**What the exercise asks**. Working from the records below, return word for word the line that contains "relevantes sobre sua" and each line after it, ending with the last. Skip all pictures.

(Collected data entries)
=== Section Start ===

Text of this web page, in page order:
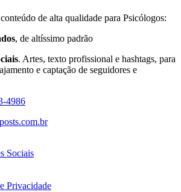
de alta qualidade para Psicólogos:
, de altíssimo padrão
. Artes, texto profissional e hashtags, para
e captação de seguidores e
4986
Sociais
Privacidade
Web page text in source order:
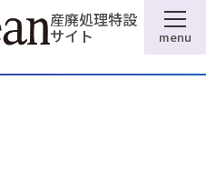
産廃処理特設
サイト menu
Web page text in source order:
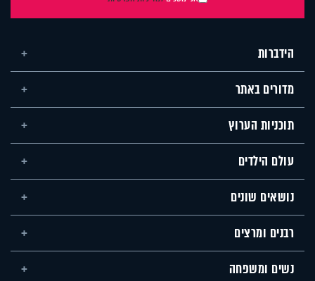
הידברות
מדורים באתר
תוכניות הערוץ
עולם הילדים
נושאים שונים
רבנים ומרצים
נשים ומשפחה
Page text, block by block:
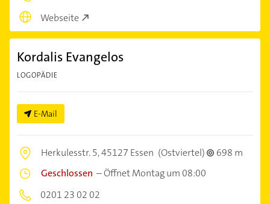
Webseite
Kordalis Evangelos
LOGOPÄDIE
E-Mail
Herkulesstr. 5,45127 Essen (Ostviertel)
698 m
Geschlossen –Öffnet Montag um 08:00
0201 23 02 02
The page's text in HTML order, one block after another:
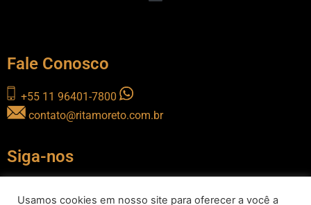
Fale Conosco
+55 11 96401-7800
contato@ritamoreto.com.br
Siga-nos
Usamos cookies em nosso site para oferecer a você a
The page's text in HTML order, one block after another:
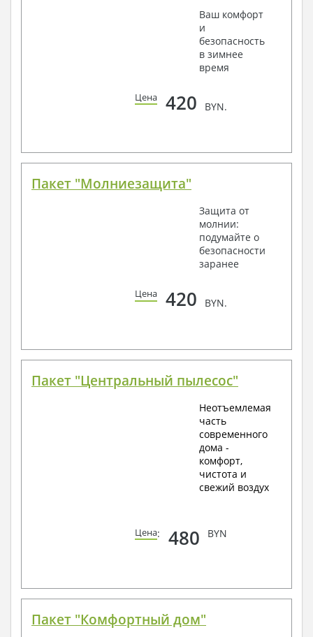
Ваш комфорт
и
безопасность
в зимнее
время
Цена 420 BYN.
Пакет "Молниезащита"
Защита от
молнии:
подумайте о
безопасности
заранее
Цена 420 BYN.
Пакет "Центральный пылесос"
Неотъемлемая
часть
современного
дома -
комфорт,
чистота и
свежий воздух
Цена: 480 BYN
Пакет "Комфортный дом"
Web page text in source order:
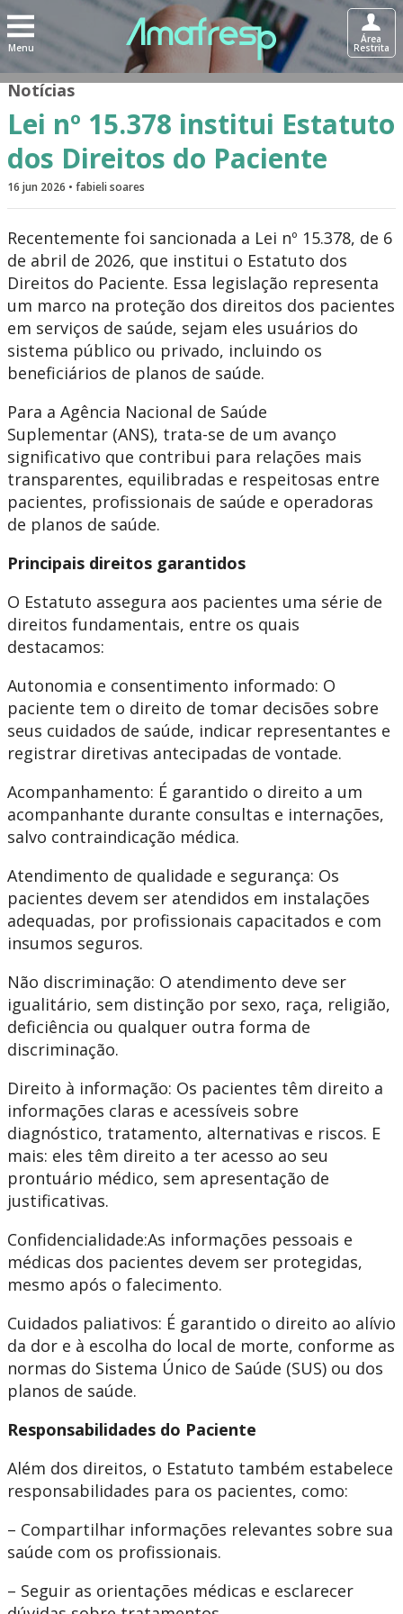
Menu
Área
Restrita
Notícias
Lei nº 15.378 institui Estatuto
dos Direitos do Paciente
16 jun 2026 • fabieli soares
Recentemente foi sancionada a Lei nº 15.378, de 6
de abril de 2026, que institui o Estatuto dos
Direitos do Paciente.​ Essa legislação representa
um marco na proteção dos direitos dos pacientes
em serviços de saúde, sejam eles usuários do
sistema público ou privado, incluindo os
beneficiários de planos de saúde.
Para a Agência Nacional de Saúde
Suplementar (ANS), trata-se de um avanço
significativo que contribui para relações mais
transparentes, equilibradas e respeitosas entre
pacientes, profissionais de saúde e operadoras
de planos de saúde.
Principais direitos garantidos
O Estatuto assegura aos pacientes uma série de
direitos fundamentais, entre os quais
destacamos:
Autonomia e consentimento informado: O
paciente tem o direito de tomar decisões sobre
seus cuidados de saúde, indicar representantes e
registrar diretivas antecipadas de vontade.
Acompanhamento: É garantido o direito a um
acompanhante durante consultas e internações,
salvo contraindicação médica. ​
Atendimento de qualidade e segurança: Os
pacientes devem ser atendidos em instalações
adequadas, por profissionais capacitados e com
insumos seguros. ​
Não discriminação: O atendimento deve ser
igualitário, sem distinção por sexo, raça, religião,
deficiência ou qualquer outra forma de
discriminação.
Direito à informação: Os pacientes têm direito a
informações claras e acessíveis sobre
diagnóstico, tratamento, alternativas e riscos. ​E
mais: eles têm direito a ter acesso ao seu
prontuário médico, sem apresentação de
justificativas.
Confidencialidade:As informações pessoais e
médicas dos pacientes devem ser protegidas,
mesmo após o falecimento. ​
Cuidados paliativos: É garantido o direito ao alívio
da dor e à escolha do local de morte, conforme as
normas do Sistema Único de Saúde (SUS) ou dos
planos de saúde.
Responsabilidades do Paciente
Além dos direitos, o Estatuto também estabelece
responsabilidades para os pacientes, como:
– Compartilhar informações relevantes sobre sua
saúde com os profissionais. ​
– Seguir as orientações médicas e esclarecer
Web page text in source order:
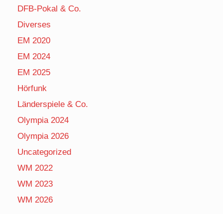
DFB-Pokal & Co.
Diverses
EM 2020
EM 2024
EM 2025
Hörfunk
Länderspiele & Co.
Olympia 2024
Olympia 2026
Uncategorized
WM 2022
WM 2023
WM 2026
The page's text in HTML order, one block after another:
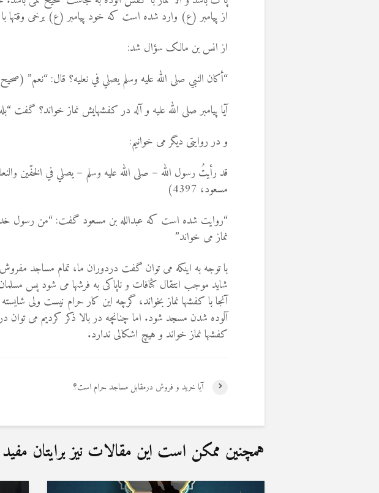
از پیامبر (ع) وارد شده است که خود پیامبر (ع) برخی وقتها
از انس بن مالک سؤال شد:
“أكان النبي صلى الله عليه وسلم يصلي في نعليه؟ قال: “نعم” (صحيح
آیا پیامبر صلی الله علیه و آله در کفشهایش نماز خواند؟ گفت
و در روایتی دیگر می خوانیم:
قد رأيتُ رسول الله – صلى الله عليه وسلم – يصلي في الخفّين
مسعود، 4397)
“روایت شده است که عبدالله بن مسعود گفت: “من رسول
نماز می خواند”
با توجه به اینکه می توان گفت دردوران ما، تمام مساجد
شاید موجب انتقال کثافات و ناپاکی به فرشها می شود پس
آنجا با کفشها نماز بخواند، گرچه این کار حرام نیست ولی
آلوده شدن مسجد شود. اما چنانچه در بالا ذکر کردیم می
کفشها نماز خواند و هیچ اشکالی ندارد.
آیا خرید و فروش درمقابل مساجد حرام است؟
همچنین ممکن است این مقالات نیز برایتان
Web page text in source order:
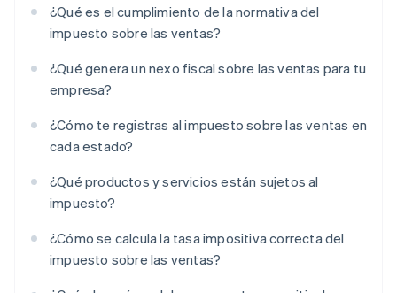
¿Qué es el cumplimiento de la normativa del
impuesto sobre las ventas?
¿Qué genera un nexo fiscal sobre las ventas para tu
empresa?
¿Cómo te registras al impuesto sobre las ventas en
cada estado?
¿Qué productos y servicios están sujetos al
impuesto?
¿Cómo se calcula la tasa impositiva correcta del
impuesto sobre las ventas?
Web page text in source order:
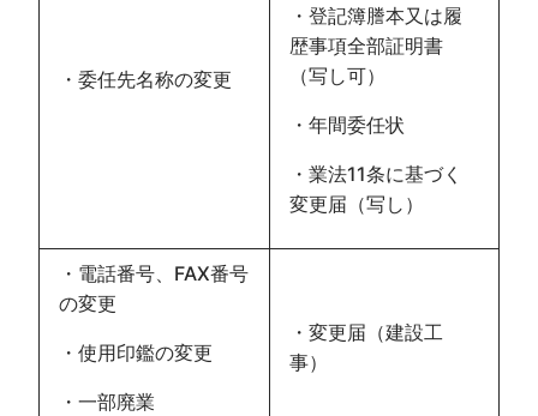
・委任先名称の変更
・登記簿謄本又は履
歴事項全部証明書
（写し可）
・年間委任状
・業法11条に基づく
変更届（写し）
・電話番号、FAX番号
の変更
・使用印鑑の変更
・一部廃業
・変更届（建設工
事）

=== Section End ===

**Response below**.
– Compartilhar informações relevantes sobre sua
saúde com os profissionais. ​
– Seguir as orientações médicas e esclarecer
Web page text in source order:
DFB-Pokal & Co.
Diverses
EM 2020
EM 2024
EM 2025
Hörfunk
Länderspiele & Co.
Olympia 2024
Olympia 2026
Uncategorized
WM 2022
WM 2023
WM 2026
The page's text in HTML order, one block after another:
از پیامبر (ع) وارد شده است که خود پیامبر (ع) برخی وقتها
از انس بن مالک سؤال شد:
“أكان النبي صلى الله عليه وسلم يصلي في نعليه؟ قال: “نعم” (صحيح
آیا پیامبر صلی الله علیه و آله در کفشهایش نماز خواند؟ گفت
و در روایتی دیگر می خوانیم:
قد رأيتُ رسول الله – صلى الله عليه وسلم – يصلي في الخفّين
مسعود، 4397)
“روایت شده است که عبدالله بن مسعود گفت: “من رسول
نماز می خواند”
با توجه به اینکه می توان گفت دردوران ما، تمام مساجد
شاید موجب انتقال کثافات و ناپاکی به فرشها می شود پس
آنجا با کفشها نماز بخواند، گرچه این کار حرام نیست ولی
آلوده شدن مسجد شود. اما چنانچه در بالا ذکر کردیم می
کفشها نماز خواند و هیچ اشکالی ندارد.
آیا خرید و فروش درمقابل مساجد حرام است؟
همچنین ممکن است این مقالات نیز برایتان
Web page text in source order:
¿Qué es el cumplimiento de la normativa del
impuesto sobre las ventas?
¿Qué genera un nexo fiscal sobre las ventas para tu
empresa?
¿Cómo te registras al impuesto sobre las ventas en
cada estado?
¿Qué productos y servicios están sujetos al
impuesto?
¿Cómo se calcula la tasa impositiva correcta del
impuesto sobre las ventas?
Web page text in source order:
・委任先名称の変更
・登記簿謄本又は履
歴事項全部証明書
（写し可）
・年間委任状
・業法11条に基づく
変更届（写し）
・電話番号、FAX番号
の変更
・使用印鑑の変更
・一部廃業
・変更届（建設工
事）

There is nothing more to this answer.